There are five types. Here’s what each would turn up, on invented examples:

Consolidation digests the week’s log. “The studio and the half-marathon both slipped their deadlines this week — two commitments quietly drifting at once.”
Pruning hunts for stale files and broken links. “This to-do hasn’t been touched in 90 days and links to a file that no longer exists.”
Integration compares what I’ve actually been doing against the written conventions. “You’ve started keeping a per-project log, but the manual never mentions project logs — want to write that down so it’s consistent?”
Reality-check verifies a few memory entries against the current state. “Memory says your accountant is one firm, but a note from last week says you switched — one of these is wrong.”
Recombination deliberately collides two unrelated projects to see what falls out. “Your trip booking locks the date with a deposit, but your home project has no such mechanism and keeps slipping — so borrow the trick.”
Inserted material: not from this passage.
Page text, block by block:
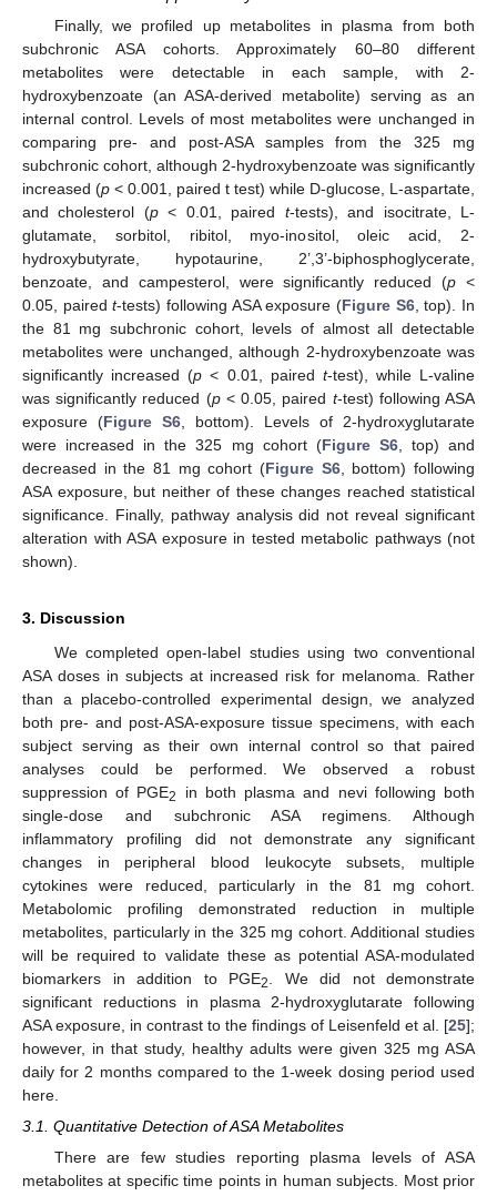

A few constraints keep it from going feral. Dreams don’t read other dreams, so there’s no echo chamber of the same idea amplifying night after night. Each one is time-boxed. And the inputs are sampled at random, because the novelty comes from unexpected juxtapositions rather than me pointing it at the “interesting” files.

The effect is a cheap nightly audit of all the soft layers no test suite ever covers — the conventions, the memory, the prose. It is not all gold; some nights it surfaces noise. I recently reviewed a few weeks of output and made two changes. First, I tuned it to favour the types that earn their keep. Second, I gave it a way to turn a real finding into a tracked to-do, rather than a report nobody re-reads. But more than once it has caught a convention that had quietly drifted, or a fact that had gone stale, and fixed it before I noticed.

Wrapping up

The whole system is almost no code: markdown, a few Python helpers, a handful of skills, and some routines. No single piece makes it work. The repo is legible to me and the agent at once; git gives me sync, history, and a way to undo.

And, exactly as Karpathy says about the wiki, it has gotten more useful over time: the more it holds, the more useful it is to reason over.

If you’d like to set this up yourself, show this post to your agent. It’ll figure it out.